Classification techniques are an essential part of Machine Learning and Data Mining applications.

Approximately 70% of problems in Data Science are classification problems.

And we bankers love classifications, don’t we? Will the borrower be able to repay the loan or not? How could we classify potential customers and retain the existing ones based on their satisfaction? Can we detect some frauds and irregularities in transactional patterns?

Data Science has some very fast, effective and fun techniques for answering those questions.

Logistic Regression

A very popular classification technique to predict binary outcomes (only two possible outcomes: 1/0, Yes/No, True/False) is called Logistic Regression.

You can also think of logistic regression as a special case of linear regression which gives us a real number as an outcome, but using log of odds as dependent variable to normalize everything to be between 0 and 1. Then we can interpret the number we get as a probability!
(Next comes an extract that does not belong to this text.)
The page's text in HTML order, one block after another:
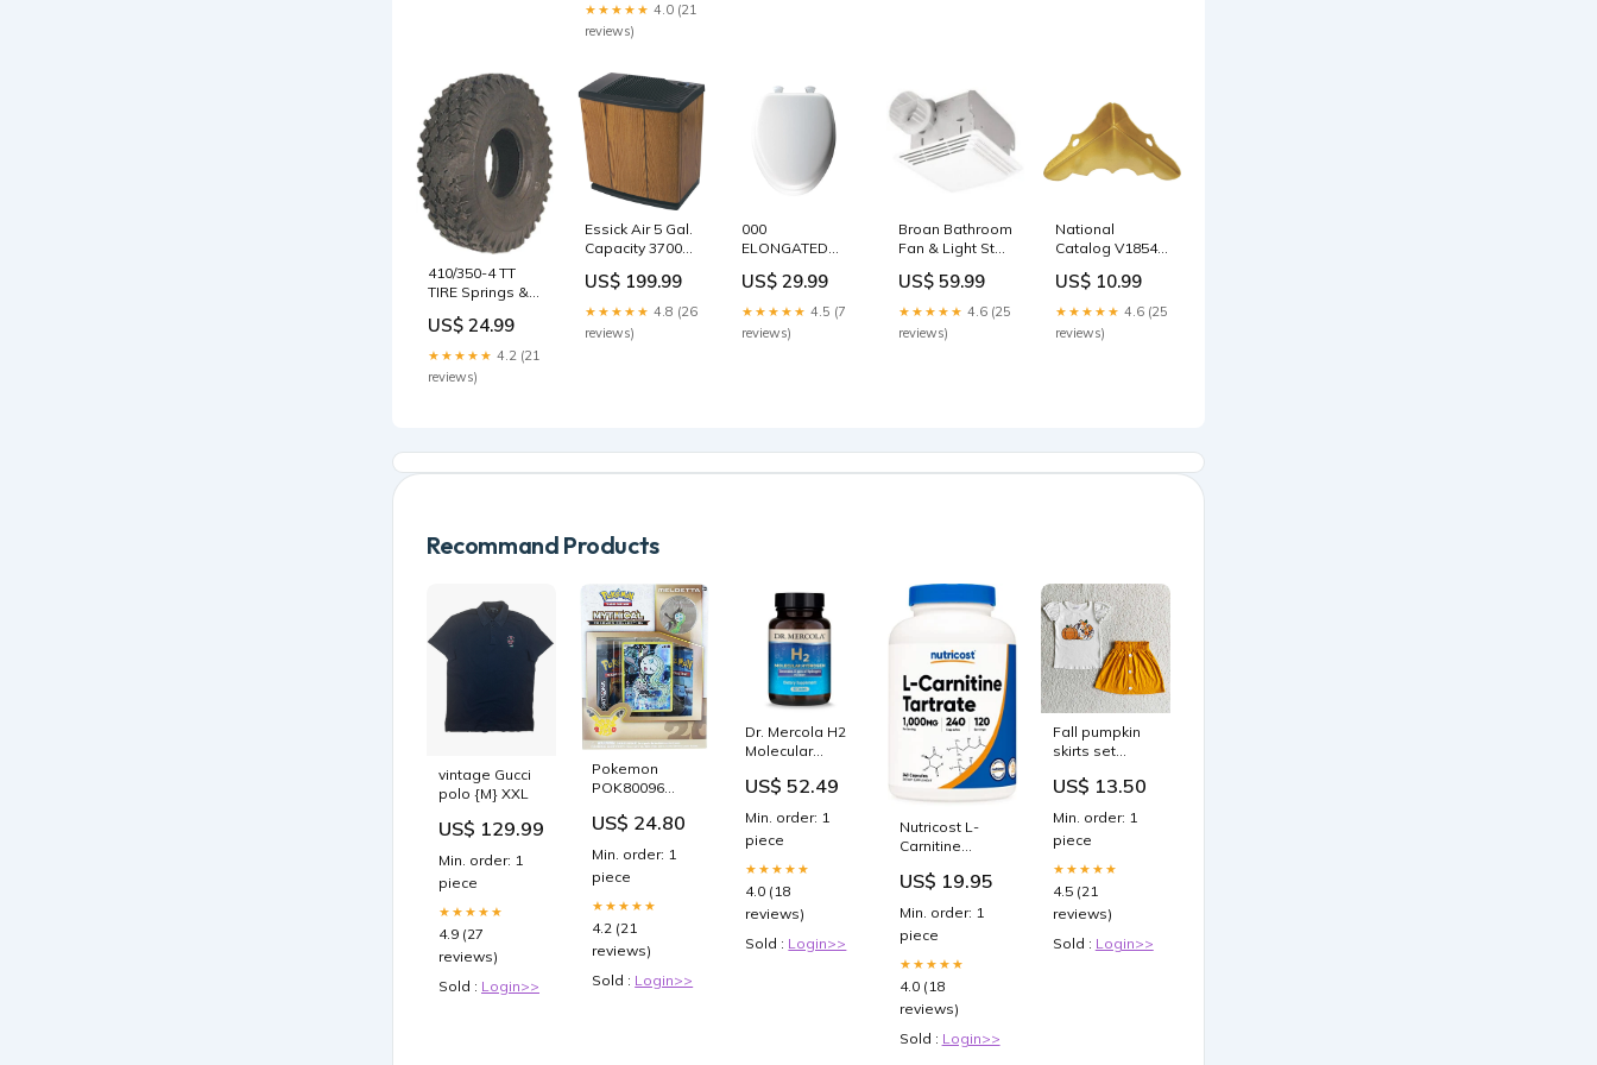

In other words, logistic regression predicts the probability of occurrence of an event by fitting data to a logit function using corresponding set of independent variables. It is the supervised learning task for modelling and predicting categorical variables.
Some familiar examples of logistics regression:
• Marketing: Prediction of a customer's propensity to purchase a product, Yes/No
• Engineering: Prediction of a success of a given process, Yes/No
• Weather forecast: It will rain, Yes/No

Whereas in banking, there are many questions that we can answer by logistic regression, such as:
• Will the client accept pre-approved loan offer?
• Will the client repay its loan prematurely?
• Will the client accept higher price?
• Will the client be able to repay its whole loan?
• Will the client miss paying its next installment?
• Is the observed transaction fraudulent?

Therefore, speaking in a language of a logistic regression, if we have three variables: X1 – profession, X2 – the subject of prediction and X3 – model used for prediction, for the following input (banker; credit scoring model; logistic regression) outcome would most certainly be: happy with the probability of 100%.